Shhhh! Don't give me the hint

Simply apply Cauchy-Schwarz on

$\biggl( \dfrac{5}{\sqrt{a}} , \dfrac{6}{\sqrt{b}},\dfrac{9}{\sqrt{c}} , \dfrac{12}{\sqrt{d}} \biggr)$ $\text{and}$ $\Bigl( \sqrt{a},\sqrt{b},\sqrt{c},\sqrt{d} \Bigr).$

Then we have $\displaystyle \biggl(\sum \sqrt{a} \dfrac{k}{\sqrt{a}}\biggr)^2 \leq \biggl( \sum \dfrac{k^2}{a} \biggr) \biggl( \sum a\biggr),$ so $\displaystyle (5+6+9+12)^2 \leq (a+b+c+d)\Bigl(\dfrac{25}{a} +\dfrac{36}{b} +\dfrac{81}{c} +\dfrac{12}{d} \Bigr).$

Thus, the answer is $32^2 = \boxed{1024}.$

The equality occurs where $\frac{5}{a}=\frac{6}{b}=\frac{9}{c}=\frac{12}{d}.$

Can Also be done by AM-HM

$\frac {5 * \frac {a}{5}+6 * \frac {b}{6}+9 * \frac {c}{81}+12 * \frac {d}{12}}{5+6+9+12} \geq \frac {5+6+9+12}{5 * \frac {5}{a}+6 * \frac {6}{b}+9 * \frac {9}{c}+12 * \frac {12}{d}}$

Equality occurs when all terms are equal

i used titu's lemma .direct answer

It is also possible to find the minimum via the AM-GM. You can in fact multiply and get 16 terms. 4 of them are constant and the other 12 can be grouped in six pairs of the kind $36 \dfrac{a}{b} + 25 \dfrac{b}{a}$ You then apply the AM >= GM on each of this pair (for istance you get $36 \dfrac{a}{b} + 25 \dfrac{b}{a} \geq 60$ on the pair considered above and repeat same argument for the other five pairs ) and get the upper bound 1024 (that is indeed attained).
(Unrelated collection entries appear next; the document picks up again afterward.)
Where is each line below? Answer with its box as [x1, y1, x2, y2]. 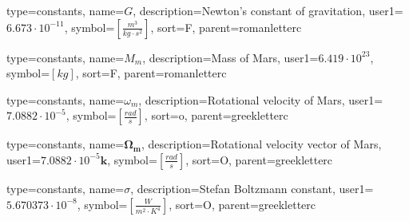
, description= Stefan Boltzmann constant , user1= [130, 180, 374, 196]
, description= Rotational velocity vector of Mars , [141, 136, 382, 152]
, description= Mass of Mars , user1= [142, 49, 319, 65]
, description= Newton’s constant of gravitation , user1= [133, 2, 403, 18]
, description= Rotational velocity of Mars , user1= [138, 91, 383, 108]

So this problem can be solved by C-S, AM-GM, AM-HM. Can anyone find a proof involving QM-AM inequality????

Also I want to note that even with C-S(or Titu's lemma) the terms $a,b,c,d$ must be positive (at least at first glance) in order to consider the square roots $\sqrt{a}, \sqrt{b},\sqrt{c}$ and $\sqrt{d}$ . So if we want to get a proof for $a,b,c,d$ non zero reals we must find a fitting argument (is not enough to just throw in the fact that the C-S inequality works for every real numbers).

If any body saw squares and randomly tried their root as input , Its meeee !!! Got lucky

I have used cauchy- schwarz inequality to solve this question.